A distant friend died yesterday after finding out he had cancer only 2 weeks ago. I reminder of how lucky I am. I have met so many people with cancer in the last 2 months and my heart goes out to them all. It is a horrible disease. And they need to put a lot more money into research and finding a cure. Fuck HIV – learn to use a condom FFS. When you have cured cancer, then worry about HIV. (Sorry if that offends some)
I could not have gotten through the last six weks without by boyfriend. He has been with me every step of they way. It was a battle of wills at first with me questioning every decision he made without me in our jointly run company. Not because I didnt trust him, but because I wanted to feel vital and like I could add value. Then realising I can’t. I am too sick.

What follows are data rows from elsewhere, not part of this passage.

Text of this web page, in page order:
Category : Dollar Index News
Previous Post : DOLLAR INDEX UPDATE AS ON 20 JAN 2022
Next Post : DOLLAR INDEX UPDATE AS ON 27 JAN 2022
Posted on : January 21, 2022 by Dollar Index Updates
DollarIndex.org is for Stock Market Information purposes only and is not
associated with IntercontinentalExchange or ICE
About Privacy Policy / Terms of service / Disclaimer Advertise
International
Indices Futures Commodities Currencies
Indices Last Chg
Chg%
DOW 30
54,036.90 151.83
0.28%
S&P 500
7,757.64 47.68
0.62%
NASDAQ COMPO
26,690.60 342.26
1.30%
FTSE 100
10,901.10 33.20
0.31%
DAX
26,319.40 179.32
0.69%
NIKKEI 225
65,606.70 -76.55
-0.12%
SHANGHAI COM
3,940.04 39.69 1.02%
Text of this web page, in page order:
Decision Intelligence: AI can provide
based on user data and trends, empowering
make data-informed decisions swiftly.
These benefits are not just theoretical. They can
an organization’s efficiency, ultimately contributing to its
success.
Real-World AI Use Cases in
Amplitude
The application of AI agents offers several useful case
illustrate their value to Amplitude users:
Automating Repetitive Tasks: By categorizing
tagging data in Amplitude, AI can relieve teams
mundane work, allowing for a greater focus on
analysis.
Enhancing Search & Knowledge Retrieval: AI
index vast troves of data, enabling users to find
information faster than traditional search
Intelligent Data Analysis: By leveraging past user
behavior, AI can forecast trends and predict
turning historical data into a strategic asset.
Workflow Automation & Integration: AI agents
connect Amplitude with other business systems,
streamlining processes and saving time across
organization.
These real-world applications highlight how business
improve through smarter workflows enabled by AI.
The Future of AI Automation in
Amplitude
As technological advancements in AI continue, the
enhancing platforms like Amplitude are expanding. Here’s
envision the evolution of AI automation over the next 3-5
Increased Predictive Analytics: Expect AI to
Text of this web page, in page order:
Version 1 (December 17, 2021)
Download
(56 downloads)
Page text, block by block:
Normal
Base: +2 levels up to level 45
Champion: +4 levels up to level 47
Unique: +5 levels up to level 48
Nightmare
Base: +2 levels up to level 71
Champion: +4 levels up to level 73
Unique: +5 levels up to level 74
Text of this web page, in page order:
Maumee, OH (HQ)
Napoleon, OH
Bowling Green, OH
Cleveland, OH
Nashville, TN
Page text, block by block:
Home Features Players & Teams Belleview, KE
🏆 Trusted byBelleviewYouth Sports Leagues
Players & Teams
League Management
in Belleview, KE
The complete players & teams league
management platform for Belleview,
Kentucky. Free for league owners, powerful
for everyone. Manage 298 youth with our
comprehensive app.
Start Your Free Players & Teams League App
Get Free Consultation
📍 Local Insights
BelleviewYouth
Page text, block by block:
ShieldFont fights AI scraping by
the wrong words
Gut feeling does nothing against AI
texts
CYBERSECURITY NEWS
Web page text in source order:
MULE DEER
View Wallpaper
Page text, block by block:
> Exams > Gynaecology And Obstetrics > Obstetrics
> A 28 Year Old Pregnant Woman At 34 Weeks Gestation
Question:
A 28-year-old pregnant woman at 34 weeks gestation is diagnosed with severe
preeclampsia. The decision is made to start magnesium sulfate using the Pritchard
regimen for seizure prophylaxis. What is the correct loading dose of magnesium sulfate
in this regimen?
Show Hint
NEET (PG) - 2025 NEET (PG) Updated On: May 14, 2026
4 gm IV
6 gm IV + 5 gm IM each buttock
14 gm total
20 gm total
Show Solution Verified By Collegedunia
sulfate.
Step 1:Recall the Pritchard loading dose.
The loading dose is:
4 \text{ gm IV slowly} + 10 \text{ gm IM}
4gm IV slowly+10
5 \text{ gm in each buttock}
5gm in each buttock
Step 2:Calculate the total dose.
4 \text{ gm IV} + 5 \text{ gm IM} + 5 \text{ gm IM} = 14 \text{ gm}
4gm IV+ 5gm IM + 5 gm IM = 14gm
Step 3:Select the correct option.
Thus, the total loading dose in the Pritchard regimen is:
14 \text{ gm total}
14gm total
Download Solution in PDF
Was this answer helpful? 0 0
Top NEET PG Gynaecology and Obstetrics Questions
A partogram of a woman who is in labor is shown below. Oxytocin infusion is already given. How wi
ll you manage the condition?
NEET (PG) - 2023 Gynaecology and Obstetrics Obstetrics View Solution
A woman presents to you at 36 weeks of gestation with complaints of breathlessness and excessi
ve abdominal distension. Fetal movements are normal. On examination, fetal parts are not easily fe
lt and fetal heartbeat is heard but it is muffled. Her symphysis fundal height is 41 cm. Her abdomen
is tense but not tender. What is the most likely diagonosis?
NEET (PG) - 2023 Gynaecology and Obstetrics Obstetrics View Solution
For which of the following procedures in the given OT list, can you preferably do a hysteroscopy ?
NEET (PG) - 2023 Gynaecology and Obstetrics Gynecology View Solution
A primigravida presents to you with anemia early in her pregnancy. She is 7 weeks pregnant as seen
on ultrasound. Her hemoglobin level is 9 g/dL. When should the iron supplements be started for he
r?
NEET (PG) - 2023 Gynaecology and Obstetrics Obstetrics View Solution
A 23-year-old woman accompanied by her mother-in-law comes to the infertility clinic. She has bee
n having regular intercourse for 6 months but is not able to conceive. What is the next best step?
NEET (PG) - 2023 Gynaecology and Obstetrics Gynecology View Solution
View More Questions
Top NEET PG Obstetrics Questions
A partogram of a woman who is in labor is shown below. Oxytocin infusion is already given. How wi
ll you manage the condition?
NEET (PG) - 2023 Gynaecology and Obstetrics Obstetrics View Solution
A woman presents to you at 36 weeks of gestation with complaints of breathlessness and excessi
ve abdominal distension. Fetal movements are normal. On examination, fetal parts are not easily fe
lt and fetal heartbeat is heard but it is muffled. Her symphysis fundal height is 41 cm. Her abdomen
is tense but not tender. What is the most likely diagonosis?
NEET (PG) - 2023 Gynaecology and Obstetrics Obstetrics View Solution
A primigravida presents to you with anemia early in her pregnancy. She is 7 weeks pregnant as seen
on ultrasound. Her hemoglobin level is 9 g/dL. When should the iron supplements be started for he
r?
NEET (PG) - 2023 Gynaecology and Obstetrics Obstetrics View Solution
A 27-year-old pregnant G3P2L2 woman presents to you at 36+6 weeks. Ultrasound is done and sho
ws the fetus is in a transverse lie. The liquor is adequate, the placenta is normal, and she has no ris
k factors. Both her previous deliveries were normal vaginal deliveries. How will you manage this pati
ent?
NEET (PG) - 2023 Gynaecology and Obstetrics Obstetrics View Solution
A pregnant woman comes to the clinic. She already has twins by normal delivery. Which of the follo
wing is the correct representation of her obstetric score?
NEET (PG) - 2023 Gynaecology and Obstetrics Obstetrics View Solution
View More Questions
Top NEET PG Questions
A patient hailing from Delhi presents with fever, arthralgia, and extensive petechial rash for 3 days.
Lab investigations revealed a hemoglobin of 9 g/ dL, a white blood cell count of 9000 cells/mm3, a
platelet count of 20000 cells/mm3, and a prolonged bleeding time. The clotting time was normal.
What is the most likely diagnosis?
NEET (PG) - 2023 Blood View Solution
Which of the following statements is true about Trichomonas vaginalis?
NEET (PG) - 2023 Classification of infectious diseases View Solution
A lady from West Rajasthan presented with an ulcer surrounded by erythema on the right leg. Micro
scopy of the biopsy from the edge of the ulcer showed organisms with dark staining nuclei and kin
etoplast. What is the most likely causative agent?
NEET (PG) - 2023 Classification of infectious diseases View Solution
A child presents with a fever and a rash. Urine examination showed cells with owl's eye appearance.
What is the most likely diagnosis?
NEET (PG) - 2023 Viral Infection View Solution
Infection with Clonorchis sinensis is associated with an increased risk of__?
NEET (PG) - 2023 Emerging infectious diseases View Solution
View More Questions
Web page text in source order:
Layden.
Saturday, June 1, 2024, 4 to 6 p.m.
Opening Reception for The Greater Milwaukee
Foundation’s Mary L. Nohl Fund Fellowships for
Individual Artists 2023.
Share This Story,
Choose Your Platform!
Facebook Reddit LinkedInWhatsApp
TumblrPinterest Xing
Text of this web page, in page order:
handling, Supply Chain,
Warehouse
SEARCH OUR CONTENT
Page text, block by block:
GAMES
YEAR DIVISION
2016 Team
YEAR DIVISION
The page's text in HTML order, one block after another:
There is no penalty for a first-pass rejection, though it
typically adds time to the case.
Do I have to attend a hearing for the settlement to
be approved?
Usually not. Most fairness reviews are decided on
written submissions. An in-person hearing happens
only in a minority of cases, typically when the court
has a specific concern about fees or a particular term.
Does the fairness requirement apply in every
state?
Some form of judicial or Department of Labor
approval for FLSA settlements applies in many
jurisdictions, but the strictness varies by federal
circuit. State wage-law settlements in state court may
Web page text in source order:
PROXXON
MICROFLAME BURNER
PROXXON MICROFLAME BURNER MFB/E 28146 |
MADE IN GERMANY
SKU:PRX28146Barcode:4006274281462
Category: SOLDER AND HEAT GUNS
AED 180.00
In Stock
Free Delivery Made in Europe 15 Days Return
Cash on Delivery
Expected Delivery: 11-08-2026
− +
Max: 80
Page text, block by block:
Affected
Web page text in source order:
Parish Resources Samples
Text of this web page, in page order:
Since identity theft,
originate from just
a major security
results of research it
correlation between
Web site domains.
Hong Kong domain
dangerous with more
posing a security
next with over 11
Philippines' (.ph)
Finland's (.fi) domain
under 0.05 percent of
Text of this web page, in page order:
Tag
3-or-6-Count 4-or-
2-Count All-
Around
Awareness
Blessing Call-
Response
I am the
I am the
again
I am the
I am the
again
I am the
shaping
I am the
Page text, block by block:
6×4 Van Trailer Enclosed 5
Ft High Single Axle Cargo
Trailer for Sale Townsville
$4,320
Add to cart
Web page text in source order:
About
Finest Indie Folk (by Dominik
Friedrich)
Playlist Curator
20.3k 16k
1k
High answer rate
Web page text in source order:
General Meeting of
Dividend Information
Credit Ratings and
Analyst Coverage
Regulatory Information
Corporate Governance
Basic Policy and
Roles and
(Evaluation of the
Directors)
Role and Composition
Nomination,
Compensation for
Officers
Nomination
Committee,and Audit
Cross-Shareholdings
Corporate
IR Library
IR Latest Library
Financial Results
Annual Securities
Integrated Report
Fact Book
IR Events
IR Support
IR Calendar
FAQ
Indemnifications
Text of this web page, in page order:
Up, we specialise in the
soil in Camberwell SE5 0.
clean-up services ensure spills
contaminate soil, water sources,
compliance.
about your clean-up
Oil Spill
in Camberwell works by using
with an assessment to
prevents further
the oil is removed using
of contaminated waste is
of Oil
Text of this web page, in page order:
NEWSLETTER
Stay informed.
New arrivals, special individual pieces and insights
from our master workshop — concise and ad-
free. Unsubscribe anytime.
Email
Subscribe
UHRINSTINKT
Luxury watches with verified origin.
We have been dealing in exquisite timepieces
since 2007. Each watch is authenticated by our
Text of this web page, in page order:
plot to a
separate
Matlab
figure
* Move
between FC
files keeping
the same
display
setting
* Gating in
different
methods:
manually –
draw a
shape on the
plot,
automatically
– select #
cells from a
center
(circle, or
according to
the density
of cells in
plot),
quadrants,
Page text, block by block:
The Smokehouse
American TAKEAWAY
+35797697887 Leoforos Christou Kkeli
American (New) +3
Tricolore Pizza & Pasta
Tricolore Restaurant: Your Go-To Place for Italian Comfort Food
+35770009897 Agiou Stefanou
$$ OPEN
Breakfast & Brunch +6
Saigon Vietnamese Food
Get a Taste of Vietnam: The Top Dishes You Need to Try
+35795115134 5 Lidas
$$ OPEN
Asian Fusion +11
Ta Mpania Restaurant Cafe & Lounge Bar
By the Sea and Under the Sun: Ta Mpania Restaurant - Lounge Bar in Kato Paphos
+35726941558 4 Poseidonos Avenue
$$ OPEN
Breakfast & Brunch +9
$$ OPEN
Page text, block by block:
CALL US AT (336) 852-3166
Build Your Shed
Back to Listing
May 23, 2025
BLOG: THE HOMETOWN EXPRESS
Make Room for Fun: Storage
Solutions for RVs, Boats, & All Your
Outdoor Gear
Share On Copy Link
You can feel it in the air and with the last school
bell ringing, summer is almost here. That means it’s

He has been my pillar of strengh. Handing me my puke / spit bowl and a roll of toilet paper before having a conversation with me. Knowing I need to get rid of the slime in my mouth before I can talk. Then leaning over and kissing me on the lips and telling me he loves me and still thinks I am the most beautiful woman in the world. Bringing me fresh juice when I havent touched the last glass because he knows it tastses better fresh. Bringing me another cup of tea to replace the unfinished one next to my bed. Then reminding me to drink it 5 times else it will get too cold. And by the 6th reminder it is indeed too cold. Holding my hair up while I throw up in the basin. Sitting with me on the floor of the bathroom. Holding me in the shower so I dont colapse. Faithfully putting the magic R1 and R2 creams on my neck daily. And not once complained and has always had a smile on his face. I can only hope each and every one of you has someone like this by your side.
The last 6 weeks have been challenging. Not only because of my treatment, but business as well. But you know what. It is what it is. The sun will still come up tomorrow.
I am finished with Chemo and have 4 radiation treatments left. Is it a reason for celebration? Honestly I am in no mood for celebrating. The next few days will be hard. But then I need to muster up all my strength and start repairing myself. ANd it’s going to be hard work too. But at least today will be better than yesterday and for now that is all I can ask for.